■ **Your objective**:
Your answer is the lines below, exactly, from the one that contains "8,342 EUR -2,52 % 8,440 +1,17 %" through the one that contains "Airways für 325 Millionen Euro", both included.

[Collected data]
········

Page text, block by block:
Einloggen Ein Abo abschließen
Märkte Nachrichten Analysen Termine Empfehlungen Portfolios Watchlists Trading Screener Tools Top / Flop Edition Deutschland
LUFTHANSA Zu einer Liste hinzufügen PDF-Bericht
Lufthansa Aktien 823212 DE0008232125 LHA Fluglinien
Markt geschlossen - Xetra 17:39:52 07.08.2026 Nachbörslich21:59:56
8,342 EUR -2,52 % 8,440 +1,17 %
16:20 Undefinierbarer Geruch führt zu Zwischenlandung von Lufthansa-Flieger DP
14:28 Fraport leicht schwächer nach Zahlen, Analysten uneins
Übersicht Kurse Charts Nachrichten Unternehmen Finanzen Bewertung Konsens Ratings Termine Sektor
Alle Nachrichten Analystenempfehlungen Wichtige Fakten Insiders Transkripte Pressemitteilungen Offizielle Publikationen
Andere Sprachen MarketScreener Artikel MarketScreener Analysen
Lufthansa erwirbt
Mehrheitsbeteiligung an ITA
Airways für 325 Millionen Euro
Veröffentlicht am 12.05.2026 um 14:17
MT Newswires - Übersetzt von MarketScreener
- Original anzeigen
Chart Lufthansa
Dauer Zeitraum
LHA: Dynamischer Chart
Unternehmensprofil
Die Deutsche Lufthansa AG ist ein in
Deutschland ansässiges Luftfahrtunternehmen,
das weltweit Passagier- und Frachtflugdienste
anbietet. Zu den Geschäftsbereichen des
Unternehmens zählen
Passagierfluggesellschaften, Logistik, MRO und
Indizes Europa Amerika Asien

········

■ **Result of this exercise**:
8,342 EUR -2,52 % 8,440 +1,17 %
16:20 Undefinierbarer Geruch führt zu Zwischenlandung von Lufthansa-Flieger DP
14:28 Fraport leicht schwächer nach Zahlen, Analysten uneins
Übersicht Kurse Charts Nachrichten Unternehmen Finanzen Bewertung Konsens Ratings Termine Sektor
Alle Nachrichten Analystenempfehlungen Wichtige Fakten Insiders Transkripte Pressemitteilungen Offizielle Publikationen
Andere Sprachen MarketScreener Artikel MarketScreener Analysen
Lufthansa erwirbt
Mehrheitsbeteiligung an ITA
Airways für 325 Millionen Euro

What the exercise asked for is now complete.